The man was staring back through the window of the office like he was concerned they were being watched. Then he dropped the butt and ground it out too. “If I’m helping you run off, I don’t want to know a thing about it. Not one thing, you understand?”
“Yes, sir.”
“If that’s what I’m doing, you just keep lying to me.”
Kenneth bounced the basketball and caught it, holding it against his hip again.
“Is that what I’m doing?”
“No, sir.”
“All right.” He nodded toward the basketball. “You any good with that thing?”
“Not so far.”
“I never was neither.”
He put the money in his shirt pocket, and took out a handkerchief and tipped off his hat, staring down at the boy as he wiped the sweatband clean.
He waited until the woman passenger was getting on and stepped up close behind her, and when she turned down the aisle he handed the driver his ticket.
The man just stared at him, then looked at the ticket again. “This kid with you?” he asked.
The woman turned in the aisle. She looked sleepy and stood shaking her head.
“I can’t let you ride,” the driver said, and handed the ticket back.
“What’s the holdup here?”
Kenneth turned and the driver rocked forward in his seat to look past him.
“This boy yours?” he asked.
It was the man who’d been smoking. He was standing with a foot up on the first step. He said, “You’re probably thinking he’s too good looking to be related to me.”
“That ain’t it,” the driver said. He smiled but wasn’t friendly, more like a mean cop. “What I was thinking is this boy’s a little dark to be yours.”
The man stepped up into the front of the bus, and Kenneth wondered why he hadn’t looked so big when they were standing out in the lot. It was like the bus was suddenly too small for him. The driver noticed too.
“I probably didn’t hear you say what I thought you did,” the man said.
“I don’t want any trouble,” the driver said.
“Then I guess you ought to take your hand away from my boy’s shoulder.” He was whispering, but it was like he was yelling his lungs out.
The driver brought his hand back into his lap, staring out the windshield like he was watching something in front of the bus. Kenneth looked too, but there was nothing to see.

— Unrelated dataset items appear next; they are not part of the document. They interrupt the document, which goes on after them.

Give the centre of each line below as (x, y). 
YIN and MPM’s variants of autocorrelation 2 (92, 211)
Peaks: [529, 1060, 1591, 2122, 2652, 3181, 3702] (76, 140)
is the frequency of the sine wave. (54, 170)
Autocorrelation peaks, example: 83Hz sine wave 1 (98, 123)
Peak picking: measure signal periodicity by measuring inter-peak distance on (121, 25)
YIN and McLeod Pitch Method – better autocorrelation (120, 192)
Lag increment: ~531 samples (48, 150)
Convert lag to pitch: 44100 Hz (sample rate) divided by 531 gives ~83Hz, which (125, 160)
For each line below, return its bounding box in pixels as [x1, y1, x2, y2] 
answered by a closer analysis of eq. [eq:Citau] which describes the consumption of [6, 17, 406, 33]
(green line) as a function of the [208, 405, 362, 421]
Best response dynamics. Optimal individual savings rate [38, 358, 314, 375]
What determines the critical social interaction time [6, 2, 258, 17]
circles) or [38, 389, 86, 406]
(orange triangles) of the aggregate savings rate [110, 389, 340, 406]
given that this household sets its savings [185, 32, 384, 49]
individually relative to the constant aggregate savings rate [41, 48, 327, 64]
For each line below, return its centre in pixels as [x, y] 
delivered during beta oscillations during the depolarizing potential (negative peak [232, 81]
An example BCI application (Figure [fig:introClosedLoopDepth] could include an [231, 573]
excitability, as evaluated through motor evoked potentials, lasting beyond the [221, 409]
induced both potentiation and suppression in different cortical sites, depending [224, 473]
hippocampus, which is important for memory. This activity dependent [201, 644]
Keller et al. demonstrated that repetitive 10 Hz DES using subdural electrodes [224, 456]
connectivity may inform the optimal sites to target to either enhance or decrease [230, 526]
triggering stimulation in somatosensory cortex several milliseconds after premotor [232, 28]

“Why don’t you go find yourself a seat,” the big man said, and Kenneth turned away and walked halfway to the back and took one by the window.
The man stopped in the aisle and bent down over him. “I didn’t know your name or I’d have used it.”
“It’s Kenneth.”
“Well, get some sleep if you can, Kenneth. Mine’s Jerry.” Then he moved a couple rows back, lifting his bag up into the overhead rack.

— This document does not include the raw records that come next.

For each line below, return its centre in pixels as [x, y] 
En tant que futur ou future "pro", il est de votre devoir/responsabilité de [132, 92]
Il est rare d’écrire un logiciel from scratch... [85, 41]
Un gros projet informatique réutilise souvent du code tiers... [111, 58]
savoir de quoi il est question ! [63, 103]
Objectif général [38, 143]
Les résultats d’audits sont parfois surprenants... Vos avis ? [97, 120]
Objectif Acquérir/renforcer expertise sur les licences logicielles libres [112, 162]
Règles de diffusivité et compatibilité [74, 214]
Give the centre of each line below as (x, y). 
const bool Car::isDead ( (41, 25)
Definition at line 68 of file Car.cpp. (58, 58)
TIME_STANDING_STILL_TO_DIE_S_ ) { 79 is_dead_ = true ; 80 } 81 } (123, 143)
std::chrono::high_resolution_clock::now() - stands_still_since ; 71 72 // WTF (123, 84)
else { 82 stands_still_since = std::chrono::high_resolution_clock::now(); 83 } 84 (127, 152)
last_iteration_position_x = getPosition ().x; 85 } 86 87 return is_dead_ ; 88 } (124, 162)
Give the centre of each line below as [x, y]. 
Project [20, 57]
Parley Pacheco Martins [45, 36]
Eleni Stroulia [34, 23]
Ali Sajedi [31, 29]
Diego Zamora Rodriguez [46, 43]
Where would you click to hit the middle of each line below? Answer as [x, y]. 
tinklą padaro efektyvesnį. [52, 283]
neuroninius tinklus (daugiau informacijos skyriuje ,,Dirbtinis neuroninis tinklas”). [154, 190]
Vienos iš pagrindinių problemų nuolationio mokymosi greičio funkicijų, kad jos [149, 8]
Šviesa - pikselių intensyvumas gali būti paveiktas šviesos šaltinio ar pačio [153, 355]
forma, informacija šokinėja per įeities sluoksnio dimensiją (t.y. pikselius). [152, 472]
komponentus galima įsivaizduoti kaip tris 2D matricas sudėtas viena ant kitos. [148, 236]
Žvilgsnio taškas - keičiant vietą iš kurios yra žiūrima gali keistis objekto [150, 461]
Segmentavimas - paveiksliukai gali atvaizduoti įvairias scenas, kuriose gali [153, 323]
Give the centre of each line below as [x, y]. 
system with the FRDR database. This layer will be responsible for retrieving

When the bus pulled out he lay over against his backpack, drawing his legs onto the empty seat beside him, and when he woke it was still dark and more people were getting on, and when he woke up again Jerry was shaking his shoulder. He didn’t really remember walking off the bus, but they were standing on the street, the buildings rising up around them.
“Is this Denver?”
“Mile-high,” Jerry said, handing him his backpack and basketball, dropping his own bag to the sidewalk and lighting a cigarette. “Your next ride leaves from the Amtrak station, but that ain’t for two hours.”
“Where are we now?” He turned in a circle, searching the faces of the tall buildings.

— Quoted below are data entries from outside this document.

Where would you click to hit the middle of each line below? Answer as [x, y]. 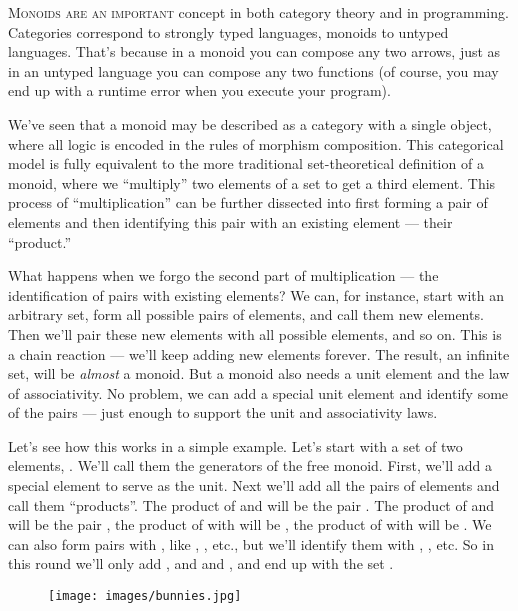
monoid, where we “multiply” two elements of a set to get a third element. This [252, 182]
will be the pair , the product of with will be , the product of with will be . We [250, 524]
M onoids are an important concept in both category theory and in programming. [258, 12]
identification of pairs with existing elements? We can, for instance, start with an [256, 294]
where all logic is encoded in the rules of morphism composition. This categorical [256, 143]
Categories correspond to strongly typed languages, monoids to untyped [228, 31]
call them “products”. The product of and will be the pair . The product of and [251, 504]
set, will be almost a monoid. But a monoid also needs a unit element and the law [259, 373]
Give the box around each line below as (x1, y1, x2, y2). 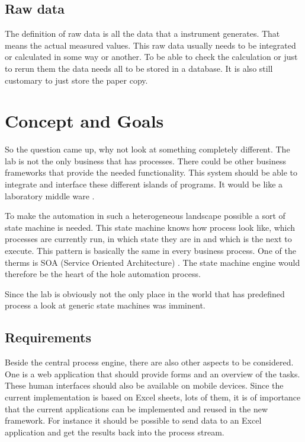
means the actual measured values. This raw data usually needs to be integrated (5, 39, 296, 51)
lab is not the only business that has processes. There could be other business (5, 154, 286, 167)
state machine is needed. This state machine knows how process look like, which (5, 221, 296, 233)
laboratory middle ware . (5, 189, 95, 202)
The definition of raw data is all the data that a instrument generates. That (5, 27, 280, 40)
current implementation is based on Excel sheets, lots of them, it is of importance (5, 391, 301, 403)
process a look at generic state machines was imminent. (5, 299, 206, 311)
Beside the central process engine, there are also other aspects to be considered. (5, 356, 294, 368)
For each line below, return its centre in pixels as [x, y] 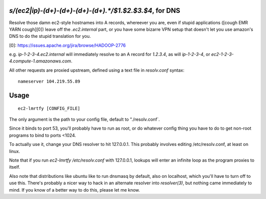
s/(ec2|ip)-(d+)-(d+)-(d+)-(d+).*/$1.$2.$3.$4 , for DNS [95, 11]
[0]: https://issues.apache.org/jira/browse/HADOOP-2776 [67, 45]
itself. [15, 167]
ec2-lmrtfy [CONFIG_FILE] [49, 108]
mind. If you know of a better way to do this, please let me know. [75, 190]
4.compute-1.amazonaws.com [40, 61]
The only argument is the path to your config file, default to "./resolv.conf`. [84, 119]
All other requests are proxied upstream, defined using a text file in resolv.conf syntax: [97, 70]
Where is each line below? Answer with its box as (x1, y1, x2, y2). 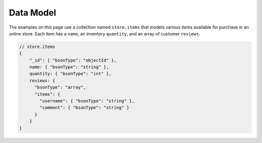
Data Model (9, 7, 56, 18)
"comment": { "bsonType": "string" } (39, 105, 130, 111)
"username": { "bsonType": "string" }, (39, 98, 134, 104)
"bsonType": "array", (34, 85, 86, 90)
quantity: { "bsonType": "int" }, (29, 71, 112, 77)
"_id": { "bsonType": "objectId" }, (29, 57, 116, 63)
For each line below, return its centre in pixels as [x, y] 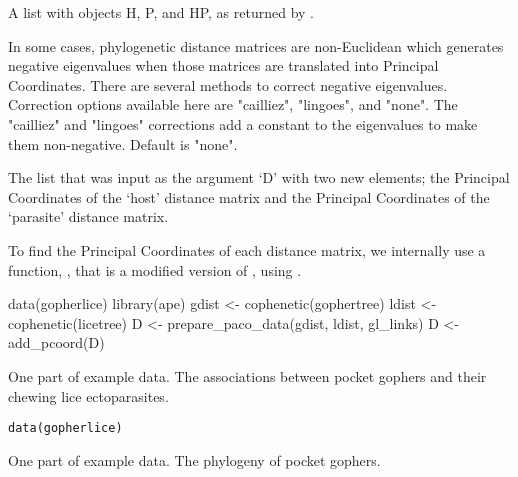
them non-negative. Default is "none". [123, 143]
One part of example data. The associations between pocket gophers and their [247, 375]
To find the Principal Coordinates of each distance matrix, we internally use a [247, 249]
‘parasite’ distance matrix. [88, 216]
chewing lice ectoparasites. [88, 395]
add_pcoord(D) [56, 342]
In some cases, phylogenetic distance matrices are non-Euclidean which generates [256, 45]
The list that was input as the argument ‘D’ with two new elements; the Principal [259, 177]

“You’re at the Greyhound terminal. I guess they’re trying to make this as hard as they can, bringing you all the way down here before starting you back north again. You hungry?”
“My mom packed me a sandwich.”
“That must’ve been before she got her headache.”
“She packed two, but I ate half of one already.”
“You like eggs?”
“Yes, sir.”
They walked up Twentieth so the boy could see the outside of Coors Field, then turned down Wazee to a restaurant Jerry said he’d always wanted to try. It was still early, so they were almost the only ones there. They took a booth by the window, and their waitress brought coffee and a glass of milk for Kenneth while they studied the menus.